La maggior parte, se non tutti i nostri clienti che importano pentole e prodotti da cucina, lo fanno con il proprio marchio. L’alternativa più diffusa è di marchiare un progetto di fabbrica esistente (ODM), piuttosto che sviluppare ex novo un nuovo prodotto. Come indicato nella tabella di sopra, lo sviluppo di prodotti OEM necessita risorse maggiori rispetto al branding di un prodotto già esistente. Sebbene un prodotto progettato in fabbrica non sia uguale ad uno prodotto in serie, fa effettivamente risparmiare molto tempo grazie all’impiego di specifiche di prodotto già esistenti.

Fabbrica ODM OEM
Tempo di produzione (in giorni) 0 15 – 30 60 – 120
Costo di lavorazione Nessuno Ridotto Elevato
Quantità Minima da Ordinare (pezzi) 500 – 1000 500 – 1000 1000 – 2000

La personalizzazione di un prodotto si traduce anche in un aumento dei costi di lavorazione, il più elevato dei quali tende ad essere il costo dello stampaggio ad iniezione. Inoltre, il tempo di produzione dello stampo, soprattutto per i prodotti metallici, può facilmente arrivare ai due mesi. A meno che tu non abbia realmente bisogno di un prodotto progettato su misura, ti consiglierei i prodotti ODM.

Normative

I materiali a contatto con gli alimenti sono regolamentati, in varia misura, nella maggior parte dei mercati, in particolare in Unione Europea e Stati Uniti. Per la maggior parte degli acquirenti e titolari di aziende del settore, tutto ciò non può essere una sorpresa. Tuttavia, ci sono alcune cose che devi sapere prima di versare un acconto:

1. La conformità ai materiali a contatto con gli alimenti europei ed americani non deve essere data per scontato. In realtà rappresenta l’eccezione, non la regola. Per questo motivo è necessario verificare che il fornitore dimostri una consistente conformità comprovata.
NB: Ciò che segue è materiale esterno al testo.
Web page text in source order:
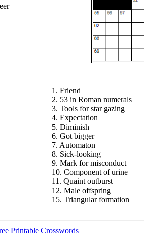
1. Friend
2. 53 in Roman numerals
3. Tools for star gazing
4. Expectation
5. Diminish
6. Got bigger
7. Automaton
8. Sick-looking
9. Mark for misconduct
10. Component of urine
11. Quaint outburst
12. Male offspring
15. Triangular formation
Printable Crosswords

2. I prodotti all’ingrosso tendono, in primo luogo, ad essere realizzati per il mercato cinese. In quanto tali, la conformità alle normative estere (ad esempio, la CFR 21), non viene presa in considerazione. In effetti, la Cina dispone di un proprio insieme di normative applicabili ai materiali a contatto con gli alimenti. Tuttavia, queste normative non possono essere uguali quelle italiane.
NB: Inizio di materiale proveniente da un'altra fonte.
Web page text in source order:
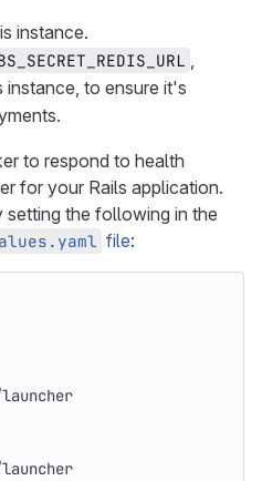
instance.
,
instance, to ensure it's
to respond to health
for your Rails application.
the following in the
file:
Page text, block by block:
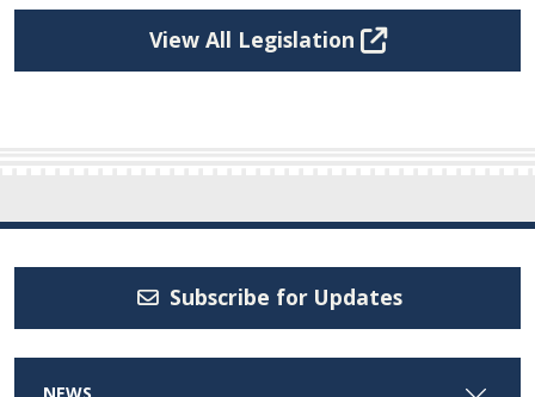
View All Legislation
Subscribe for Updates
NEWS
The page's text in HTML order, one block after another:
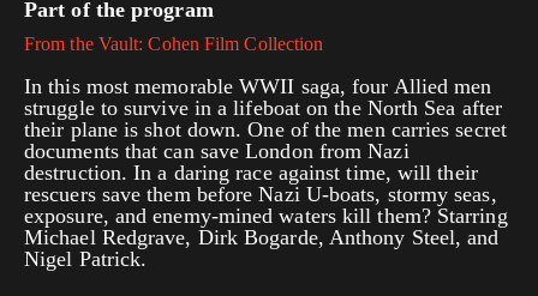
Part of the program
From the Vault: Cohen Film Collection
In this most memorable WWII saga, four Allied men
struggle to survive in a lifeboat on the North Sea after
their plane is shot down. One of the men carries secret
documents that can save London from Nazi
destruction. In a daring race against time, will their
rescuers save them before Nazi U-boats, stormy seas,
exposure, and enemy-mined waters kill them? Starring
Michael Redgrave, Dirk Bogarde, Anthony Steel, and
Nigel Patrick.
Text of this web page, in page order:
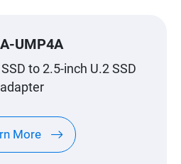
UMP4A
to 2.5-inch U.2 SSD
adapter
More

3. I produttori di utensili da cucina dotati di una consistente conformità comprovata non possono essere i fornitori più economici sul mercato. Detto questo, non c’è nulla di più costoso di un sequestro.
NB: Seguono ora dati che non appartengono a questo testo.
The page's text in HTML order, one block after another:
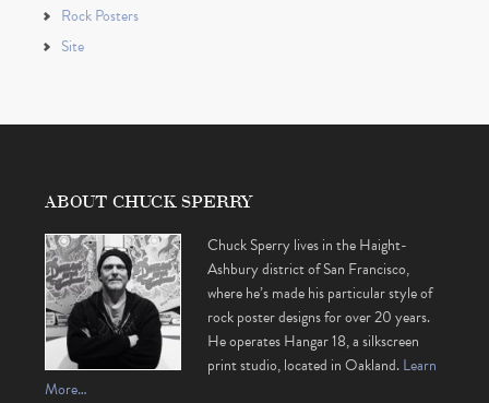
Rock Posters
Site
ABOUT CHUCK SPERRY
Chuck Sperry lives in the Haight-
Ashbury district of San Francisco,
where he’s made his particular style of
rock poster designs for over 20 years.
He operates Hangar 18, a silkscreen
print studio, located in Oakland.Learn
More…
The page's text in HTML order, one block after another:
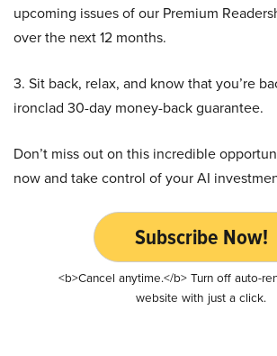
upcoming issues of our Premium
over the next 12 months.
3. Sit back, relax, and know that you’re
ironclad 30-day money-back guarantee.
Don’t miss out on this incredible
now and take control of your AI
Subscribe Now!
<b>Cancel anytime.</b> Turn off auto-
website with just a click.
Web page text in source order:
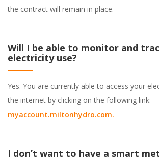
the contract will remain in place.
Will I be able to monitor and
electricity use?
Yes. You are currently able to access your
the internet by clicking on the following link:
myaccount.miltonhydro.com.
I don’t want to have a smart
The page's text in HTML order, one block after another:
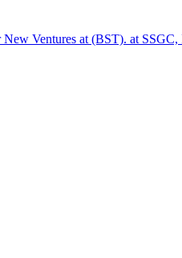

4. Il rapporto dei test su una sostanza, ad esempio, dimostra solo che il campione di un lotto specifico ha superato i test di conformità. Sebbene tale documento rappresenti, in effetti, l’indicazione di una “conformità antecedente”, non è un valido motivo per trascurare i test di conformità sul/i lotto/i importato/i dalla tua azienda. In effetti, i test sul lotto potrebbero anche essere richiesti, se non per legge, dai tuoi rivenditori.

È chiaro che i diversi mercati hanno ciascuno il proprio insieme di normative, pertanto devi prima verificare quali siano le normative vigenti in Italia per quanto concerne gli utensili da cucina e le pentole, prima di effettuare la selezione dei fornitori. Ci sono anche normative differenti che si applicano a determinati tipi di pentole ed ai materiali a contatto con gli alimenti.

Unione Europea

Gli Stati membri dell’Unione Europea sono liberi di stabilire le proprie normative per ciò che riguarda il contatto con gli alimenti ed alcune di queste normative riguardano specificamente i prodotti in acciaio inossidabile. In quanto tale, il panorama è alquanto frammentato. La Francia, ad esempio, esige che le pentole in acciaio inossidabile contengano almeno il 13% di cromo, mentre l’Italia dispone di un elenco con diverse qualità di acciaio inossidabile. Esistono anche dei limiti di rilascio per quanto riguarda i metalli, le leghe o il rivestimento delle pentole che possono causare danni alla salute o all’ambiente.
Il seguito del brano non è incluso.